How important is the seller relationship in a direct acquisition?

The seller relationship is often more important than any technical skill in a direct, one-on-one acquisition. A buyer who builds genuine trust and rapport with a seller can keep that seller from seeking out competing buyers, make difficult negotiations easier to navigate, and even motivate a seller to accept a lower price in exchange for doing a deal with someone they like and trust. Sellers — especially founders — are deeply emotionally attached to their businesses, and a buyer who respects and understands that attachment has a significant advantage over one who leads with credentials and financial analysis.

Do you need earnest money or a deposit when making an offer to buy a business?

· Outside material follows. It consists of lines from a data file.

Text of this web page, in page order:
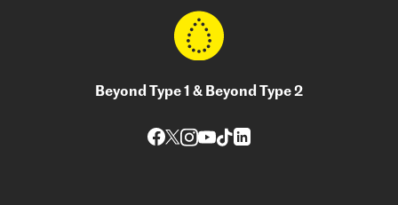
Beyond Type 1 & Beyond Type 2
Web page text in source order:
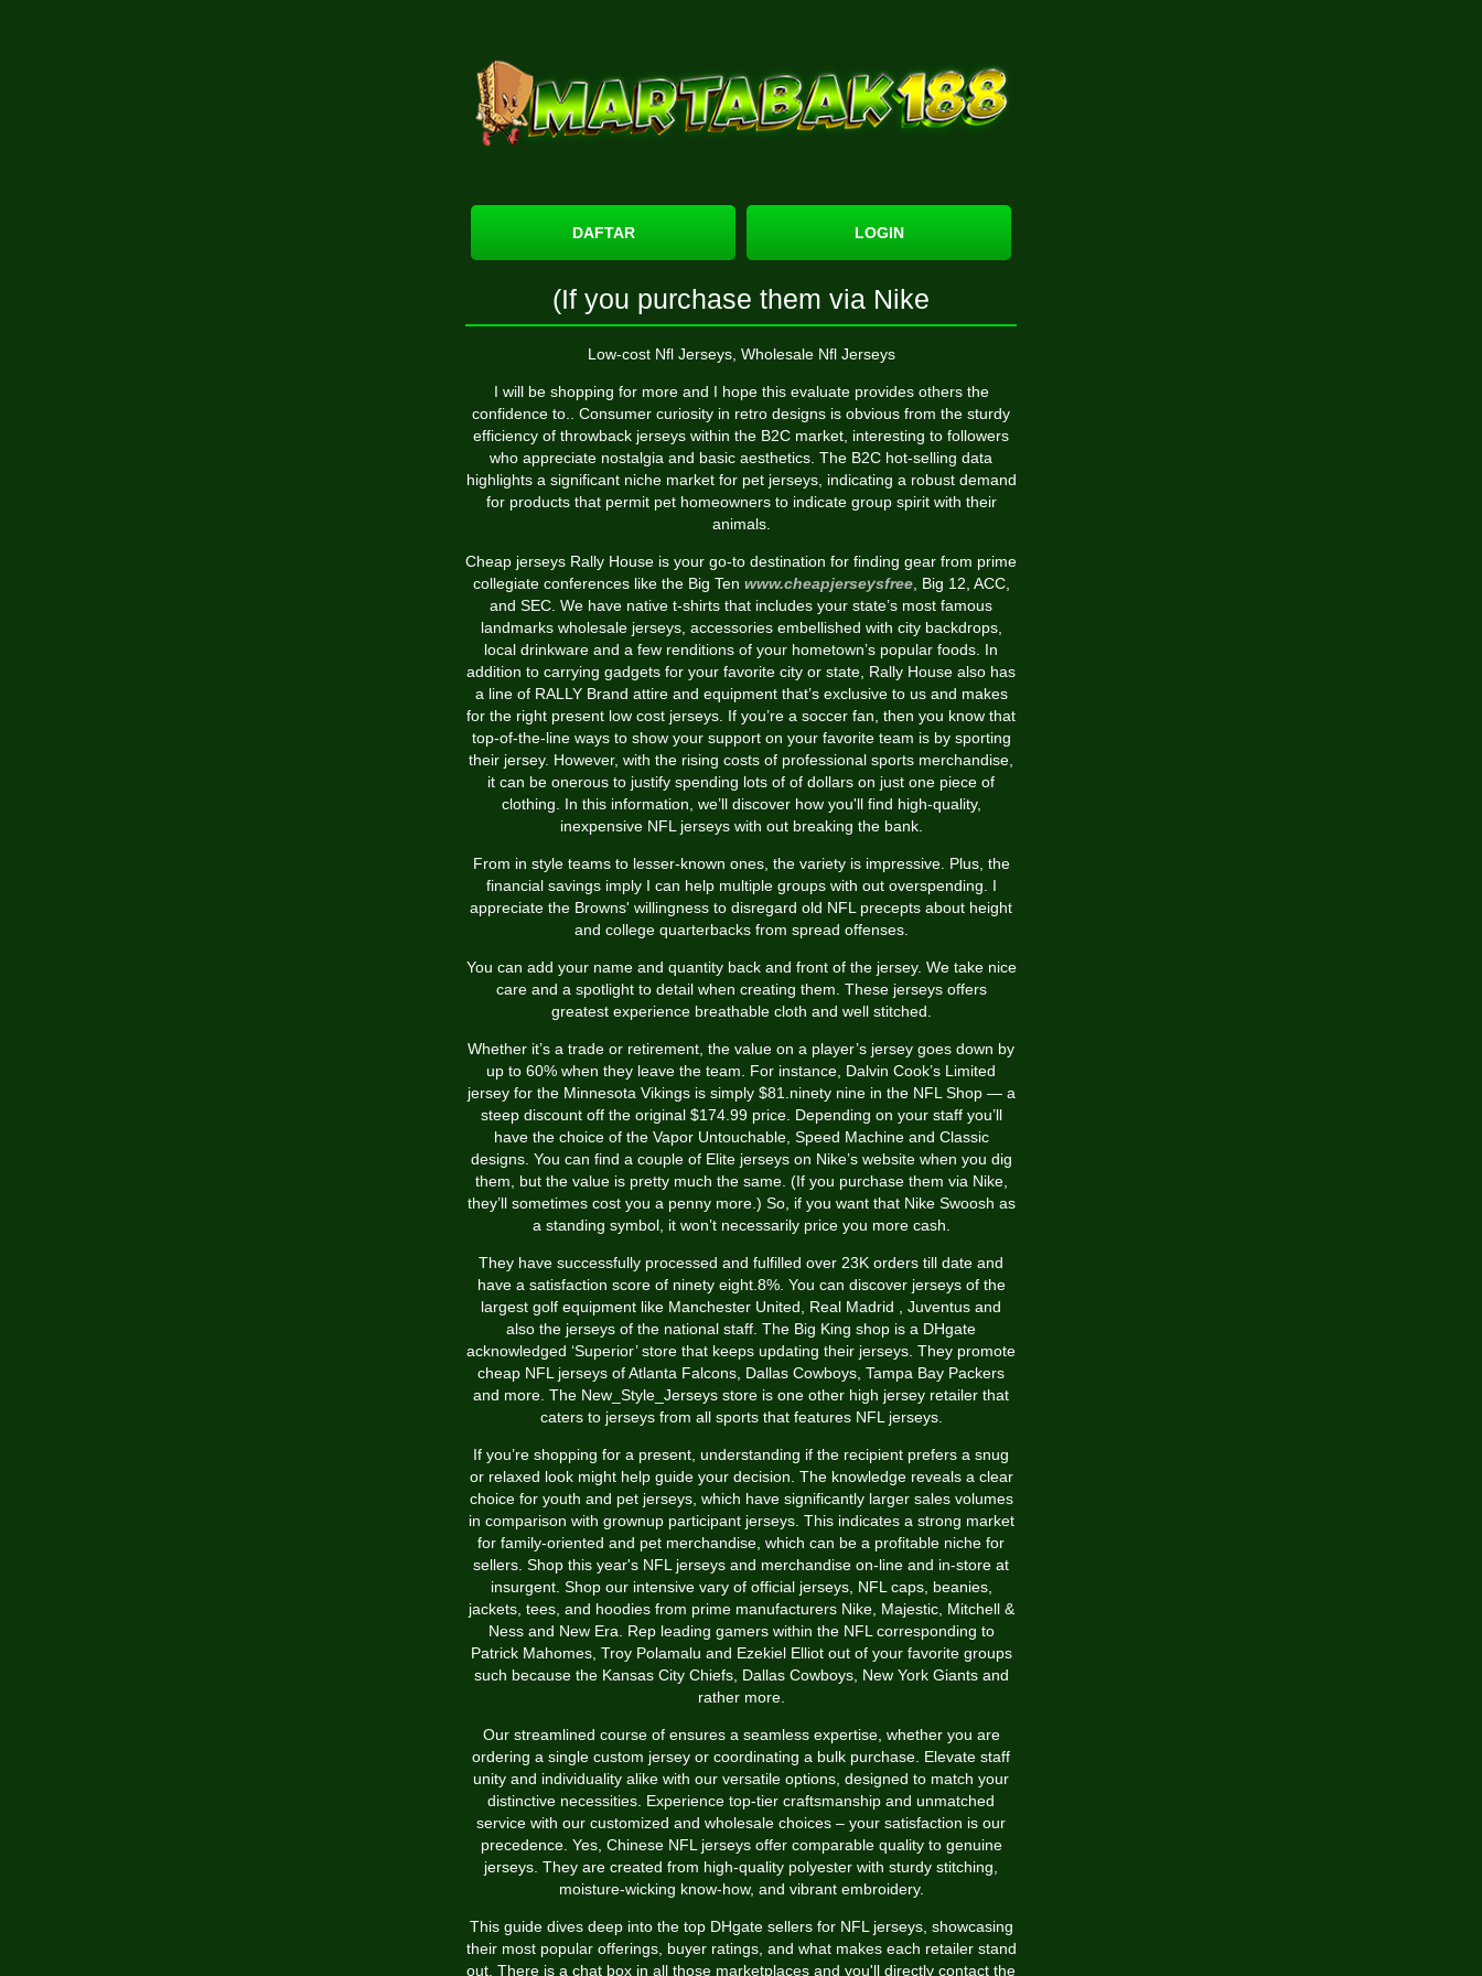
DAFTAR LOGIN
(If you purchase them via Nike
Low-cost Nfl Jerseys, Wholesale Nfl Jerseys
I will be shopping for more and I hope this evaluate provides others the
confidence to.. Consumer curiosity in retro designs is obvious from the sturdy
efficiency of throwback jerseys within the B2C market, interesting to followers
who appreciate nostalgia and basic aesthetics. The B2C hot-selling data
highlights a significant niche market for pet jerseys, indicating a robust demand
for products that permit pet homeowners to indicate group spirit with their
animals.
Cheap jerseys Rally House is your go-to destination for finding gear from prime
collegiate conferences like the Big Ten www.cheapjerseysfree, Big 12, ACC,
and SEC. We have native t-shirts that includes your state’s most famous
landmarks wholesale jerseys, accessories embellished with city backdrops,
local drinkware and a few renditions of your hometown’s popular foods. In
addition to carrying gadgets for your favorite city or state, Rally House also has
a line of RALLY Brand attire and equipment that’s exclusive to us and makes
for the right present low cost jerseys. If you’re a soccer fan, then you know that
top-of-the-line ways to show your support on your favorite team is by sporting
their jersey. However, with the rising costs of professional sports merchandise,
it can be onerous to justify spending lots of of dollars on just one piece of
clothing. In this information, we’ll discover how you'll find high-quality,
inexpensive NFL jerseys with out breaking the bank.
From in style teams to lesser-known ones, the variety is impressive. Plus, the
financial savings imply I can help multiple groups with out overspending. I
appreciate the Browns' willingness to disregard old NFL precepts about height
and college quarterbacks from spread offenses.
You can add your name and quantity back and front of the jersey. We take nice
care and a spotlight to detail when creating them. These jerseys offers
greatest experience breathable cloth and well stitched.
Whether it’s a trade or retirement, the value on a player’s jersey goes down by
up to 60% when they leave the team. For instance, Dalvin Cook’s Limited
jersey for the Minnesota Vikings is simply $81.ninety nine in the NFL Shop — a
steep discount off the original $174.99 price. Depending on your staff you’ll
have the choice of the Vapor Untouchable, Speed Machine and Classic
designs. You can find a couple of Elite jerseys on Nike’s website when you dig
them, but the value is pretty much the same. (If you purchase them via Nike,
they’ll sometimes cost you a penny more.) So, if you want that Nike Swoosh as
a standing symbol, it won’t necessarily price you more cash.
They have successfully processed and fulfilled over 23K orders till date and
have a satisfaction score of ninety eight.8%. You can discover jerseys of the
largest golf equipment like Manchester United, Real Madrid
, Juventus and
also the jerseys of the national staff. The Big King shop is a DHgate
acknowledged ‘Superior’ store that keeps updating their jerseys. They promote
cheap NFL jerseys of Atlanta Falcons, Dallas Cowboys, Tampa Bay Packers
and more. The New_Style_Jerseys store is one other high jersey retailer that
caters to jerseys from all sports that features NFL jerseys.
If you’re shopping for a present, understanding if the recipient prefers a snug
or relaxed look might help guide your decision. The knowledge reveals a clear
choice for youth and pet jerseys, which have significantly larger sales volumes
in comparison with grownup participant jerseys. This indicates a strong market
for family-oriented and pet merchandise, which can be a profitable niche for
sellers. Shop this year's NFL jerseys and merchandise on-line and in-store at
insurgent. Shop our intensive vary of official jerseys, NFL caps, beanies,
jackets, tees, and hoodies from prime manufacturers Nike, Majestic, Mitchell &
Ness and New Era. Rep leading gamers within the NFL corresponding to
Patrick Mahomes, Troy Polamalu and Ezekiel Elliot out of your favorite groups
such because the Kansas City Chiefs, Dallas Cowboys, New York Giants and
rather more.
Our streamlined course of ensures a seamless expertise, whether you are
ordering a single custom jersey or coordinating a bulk purchase. Elevate staff
unity and individuality alike with our versatile options, designed to match your
distinctive necessities. Experience top-tier craftsmanship and unmatched
service with our customized and wholesale choices – your satisfaction is our
precedence. Yes, Chinese NFL jerseys offer comparable quality to genuine
jerseys. They are created from high-quality polyester with sturdy stitching,
moisture-wicking know-how, and vibrant embroidery.
This guide dives deep into the top DHgate sellers for NFL jerseys, showcasing
their most popular offerings, buyer ratings, and what makes each retailer stand
out. There is a chat box in all those marketplaces and you'll directly contact the
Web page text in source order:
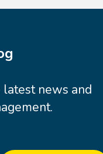
news and

In most middle-market business acquisitions in the United States, earnest money deposits are not customary at the letter of intent stage. Unlike real estate transactions, where deposits are standard, M&A deals typically rely on the buyer’s commitment of time, money, and resources during the due diligence period as evidence of serious intent. Requiring or expecting a deposit at the LOI stage is a common mistake made by general practice attorneys who are unfamiliar with M&A transaction norms.

Why is it important to have an M&A attorney instead of a general practice lawyer?

M&A transactions involve highly specialized legal and financial terms that general practice attorneys are often not equipped to evaluate. A lawyer who primarily handles real estate, wills, or small business matters may mischaracterize standard M&A practices — such as the absence of earnest money deposits or the structure of indemnification provisions — and inadvertently create mistrust between buyer and seller. Both buyers and sellers benefit from working with attorneys who have direct experience closing business acquisitions of similar size and complexity.